Пауза повисла длинная. Кобрук посмотрела на него, на всех по очереди, отложила бумаги в сторону, ровной стопкой, и сняла очки.
– Ладно, – сказала она. – По порядку не получится.
Она открыла папку, но читать не стала, всё, что там лежало, она знала наизусть.
– Пункт первый. Весь лекарский состав Диагностического центра экстренно вызывается в Москву. Формулировка: лично к Его Императорскому Величеству. Вылет спецбортом в ближайшие сутки, борт уже назначен, список поименный, все присутствующие в нём есть. Причина вызова в предписании не указана.
Кабинет молчал.
– Пункт второй, – Кобрук перевернула лист, и голос её сел. – Фельдшер Орлова-Разумовская Вероника Сергеевна. Ей предписано оставаться в Муромской больнице. На период до особого распоряжения ей назначается круглосуточная усиленная охрана. Размещение не по месту жительства. Здесь, в стационаре, в закрытом блоке. Блок уже готовится.

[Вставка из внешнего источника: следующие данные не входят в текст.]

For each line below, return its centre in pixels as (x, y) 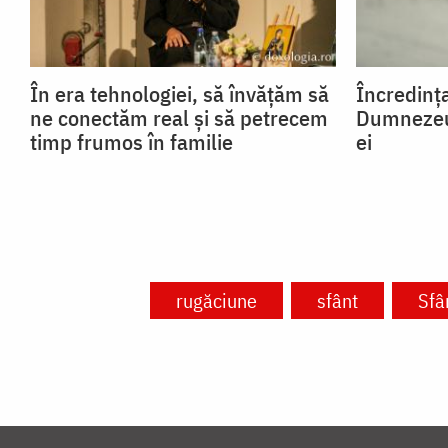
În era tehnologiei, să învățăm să (179, 93)
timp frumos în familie (131, 141)
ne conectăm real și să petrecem (179, 117)
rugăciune (216, 300)

Она подняла глаза от папки.
– Это личный приказ Императора.
И вот тут кабинет взорвался.
– А Илья знает⁈ – Семён вскинулся со стула, забыв про субординацию. – Кто-нибудь ему сообщил? Он же в Пекине, он же…
– Охрана от кого? – Лена уже стояла возле Ники, придвинувшись, закрыв её плечом, сама, кажется, того не заметив. – От чего охрана, Анна Витальевна? Так не бывает, чтобы охрана и без объяснений…
– Усиленная охрана беременной в закрытом блоке, это протокол защиты свидетеля или протокол защиты цели, – Грач снял очки и говорил быстро в пространство. – Третьего протокола нет. В обоих случаях предполагается конкретная, установленная угроза, о которой…
– Тихо! – Кобрук хлопнула ладонью по столу, и стало тихо. – Подробностей нет. Мне. Не. Сообщили. Всё, что мне спущено, я вам зачитала дословно. Остальное узнаете в Москве, и я почему-то уверена, что узнаете больше, чем вам захочется. Вопросы по существу, по логистике, по дежурствам, ко мне. Всё.
Шаповалов у окна так и не обернулся. Только руки за его спиной сцепились плотнее и Тарасов, глядя на него, медленно провёл ладонью по лицу.
А посреди кабинета стояла Ника.
Она не села, когда все рассаживались, так и осталась стоять, и за все время разговора, за оба пункта, за весь взрыв вопросов не произнесла ни слова. Ладонь её лежала на животе. Она легла туда сама, ещё на «пункте втором», рефлекторно.